How to handle 3 files with awk?

夙愿已清 提交于 2019-12-03 08:46:18
mklement0

Update: The solution below works, as long as all input files are nonempty, but see @Ed Morton's answer for a simpler and more robust way of adding file-specific handling.

However, this answer still provides a hopefully helpful explanation of some awk basics and why the OP's approach didn't work.


Try the following (note that I've made the indices 1-based, as that's how awk does it):

awk '

 # Increment the current-file index, if a new file is being processed.
 FNR == 1 { ++fIndex }

 # Process current line if from 1st file.
 fIndex == 1 {
    print "file 1: " FILENAME
    next
 }

 # Process current line if from 2nd file.
 fIndex == 2 {
    print "file 2: " FILENAME
    next
 }

 # Process current line (from all remaining files).
 {
    print "file " fIndex ": " FILENAME
 }

' file-1 file-2 file-3
  • Pattern FNR==1 is true whenever a new input file is starting to get processed (FNR contains the input file-relative line number).
  • Every time a new file starts processing, fIndexis incremented and thus reflects the 1-based index of the current input file. Tip of the hat to @twalberg's helpful answer.

    • Note that an uninitialized awk variable used in a numeric context defaults to 0, so there's no need to initialize fIndex (unless you want a different start value).
  • Patterns such as fIndex == 1 can then be used to execute blocks for lines from a specific input file only (assuming the block ends in next).
  • The last block is then executed for all input files that don't have file-specific blocks (above).

As for why your approach didn't work:

  • Your 2nd and 3rd blocks are potentially executed unconditionally, for lines from all input files, because they are not preceded by a pattern (condition).

  • So your 2nd block is entered for lines from all subsequent input files, and its next statement then prevents the 3rd block from ever getting reached.

Potential misconceptions:

  • Perhaps you think that each block functions as a loop processing a single input file. This is NOT how awk works.

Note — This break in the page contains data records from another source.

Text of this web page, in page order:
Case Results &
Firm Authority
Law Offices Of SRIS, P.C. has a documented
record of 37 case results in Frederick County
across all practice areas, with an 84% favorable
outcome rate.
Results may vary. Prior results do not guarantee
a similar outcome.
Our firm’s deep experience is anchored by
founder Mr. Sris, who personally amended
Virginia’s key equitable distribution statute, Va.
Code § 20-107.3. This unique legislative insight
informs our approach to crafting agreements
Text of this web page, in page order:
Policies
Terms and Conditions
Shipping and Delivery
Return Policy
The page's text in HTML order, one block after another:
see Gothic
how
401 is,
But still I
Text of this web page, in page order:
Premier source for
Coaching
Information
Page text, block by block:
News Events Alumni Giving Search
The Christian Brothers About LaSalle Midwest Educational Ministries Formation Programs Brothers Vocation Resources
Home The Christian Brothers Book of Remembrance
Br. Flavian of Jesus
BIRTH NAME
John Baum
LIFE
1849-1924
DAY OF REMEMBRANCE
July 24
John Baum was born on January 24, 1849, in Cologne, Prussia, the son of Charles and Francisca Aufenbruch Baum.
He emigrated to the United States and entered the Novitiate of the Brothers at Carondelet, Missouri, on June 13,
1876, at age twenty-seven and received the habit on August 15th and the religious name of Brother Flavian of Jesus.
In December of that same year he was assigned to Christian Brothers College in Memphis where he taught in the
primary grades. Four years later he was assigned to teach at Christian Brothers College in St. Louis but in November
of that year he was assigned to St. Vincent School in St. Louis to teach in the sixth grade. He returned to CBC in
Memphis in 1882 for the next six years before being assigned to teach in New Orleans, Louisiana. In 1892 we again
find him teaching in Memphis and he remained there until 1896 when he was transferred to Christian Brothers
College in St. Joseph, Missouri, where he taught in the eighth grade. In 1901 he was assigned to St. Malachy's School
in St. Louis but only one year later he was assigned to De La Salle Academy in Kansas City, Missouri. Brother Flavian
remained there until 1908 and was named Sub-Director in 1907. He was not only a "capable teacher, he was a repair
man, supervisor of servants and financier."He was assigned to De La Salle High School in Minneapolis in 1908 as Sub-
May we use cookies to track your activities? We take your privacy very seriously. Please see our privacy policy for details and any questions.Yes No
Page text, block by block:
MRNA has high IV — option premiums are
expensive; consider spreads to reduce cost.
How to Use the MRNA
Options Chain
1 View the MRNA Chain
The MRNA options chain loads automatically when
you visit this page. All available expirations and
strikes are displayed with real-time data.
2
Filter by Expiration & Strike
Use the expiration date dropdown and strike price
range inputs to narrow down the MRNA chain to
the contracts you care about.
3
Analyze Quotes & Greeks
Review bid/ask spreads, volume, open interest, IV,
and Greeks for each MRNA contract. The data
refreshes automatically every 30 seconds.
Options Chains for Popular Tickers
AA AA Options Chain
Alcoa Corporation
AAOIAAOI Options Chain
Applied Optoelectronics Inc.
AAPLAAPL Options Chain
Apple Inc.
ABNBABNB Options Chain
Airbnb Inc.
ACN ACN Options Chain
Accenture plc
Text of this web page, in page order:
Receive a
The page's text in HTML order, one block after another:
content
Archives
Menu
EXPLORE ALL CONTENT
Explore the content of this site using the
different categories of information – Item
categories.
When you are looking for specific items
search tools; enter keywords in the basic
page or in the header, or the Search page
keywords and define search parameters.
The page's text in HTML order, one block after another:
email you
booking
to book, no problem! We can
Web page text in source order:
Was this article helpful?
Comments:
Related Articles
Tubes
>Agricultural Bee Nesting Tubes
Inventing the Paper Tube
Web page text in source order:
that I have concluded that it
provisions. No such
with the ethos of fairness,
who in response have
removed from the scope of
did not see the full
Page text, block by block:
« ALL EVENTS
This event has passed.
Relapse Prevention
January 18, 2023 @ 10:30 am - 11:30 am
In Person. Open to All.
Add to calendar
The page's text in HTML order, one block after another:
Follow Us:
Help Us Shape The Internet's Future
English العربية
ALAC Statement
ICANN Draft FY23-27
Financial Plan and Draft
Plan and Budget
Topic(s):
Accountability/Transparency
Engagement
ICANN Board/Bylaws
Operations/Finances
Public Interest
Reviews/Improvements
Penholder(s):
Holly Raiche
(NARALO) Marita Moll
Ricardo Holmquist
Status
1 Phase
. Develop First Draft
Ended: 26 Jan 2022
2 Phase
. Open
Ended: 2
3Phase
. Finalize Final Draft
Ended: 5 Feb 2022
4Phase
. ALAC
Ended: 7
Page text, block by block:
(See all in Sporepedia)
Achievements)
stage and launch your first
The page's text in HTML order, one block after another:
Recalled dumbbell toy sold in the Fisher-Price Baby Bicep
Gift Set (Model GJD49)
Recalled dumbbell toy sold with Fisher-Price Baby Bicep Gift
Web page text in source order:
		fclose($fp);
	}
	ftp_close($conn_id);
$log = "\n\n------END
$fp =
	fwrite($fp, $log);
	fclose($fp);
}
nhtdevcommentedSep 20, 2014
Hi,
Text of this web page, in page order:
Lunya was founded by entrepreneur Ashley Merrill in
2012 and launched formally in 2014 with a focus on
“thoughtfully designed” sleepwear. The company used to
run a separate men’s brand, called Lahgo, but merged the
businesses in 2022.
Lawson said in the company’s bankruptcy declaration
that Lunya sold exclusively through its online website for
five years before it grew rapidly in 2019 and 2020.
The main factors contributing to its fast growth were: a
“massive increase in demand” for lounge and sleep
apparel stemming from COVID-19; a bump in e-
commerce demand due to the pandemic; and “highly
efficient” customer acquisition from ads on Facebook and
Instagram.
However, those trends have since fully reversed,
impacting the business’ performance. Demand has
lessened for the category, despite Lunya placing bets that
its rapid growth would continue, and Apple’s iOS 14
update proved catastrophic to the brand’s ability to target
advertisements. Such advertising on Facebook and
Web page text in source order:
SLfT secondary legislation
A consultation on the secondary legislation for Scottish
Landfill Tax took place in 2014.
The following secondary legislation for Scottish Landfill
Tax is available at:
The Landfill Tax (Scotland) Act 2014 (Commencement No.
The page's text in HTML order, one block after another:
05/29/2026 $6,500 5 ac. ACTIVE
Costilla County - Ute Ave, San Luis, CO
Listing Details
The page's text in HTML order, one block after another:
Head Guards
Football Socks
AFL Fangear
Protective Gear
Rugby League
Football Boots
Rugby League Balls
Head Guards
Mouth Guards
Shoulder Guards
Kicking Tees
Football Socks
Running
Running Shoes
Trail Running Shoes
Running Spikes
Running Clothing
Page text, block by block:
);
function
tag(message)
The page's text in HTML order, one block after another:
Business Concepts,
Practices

Instead, the entire awk program is processed in a loop, with each iteration processing a single input line, starting with all lines from file 1, then from file 2, ...

  • An awk program can have any number of blocks (typically preceded by patterns), and whether they're executed for the current input line is solely governed by whether the pattern evaluates to true; if there is no pattern, the block is executed unconditionally (across input files). However, as you've already discovered, next inside a block can be used to skip subsequent blocks (pattern-block pairs).

If you have gawk, just test ARGIND:

awk '
ARGIND == 1 { do file 1 stuff; next }
ARGIND == 2 { do file 2 stuff; next }
' file1 file2

If you don't have gawk, get it.

In other awks though you can just test for the file name:

awk '
FILENAME == ARGV[1] { do file 1 stuff; next }
FILENAME == ARGV[2] { do file 2 stuff; next }
' file1 file2

That only fails if you want to parse the same file twice, if that's the case you need to add a count of the number of times that file's been opened.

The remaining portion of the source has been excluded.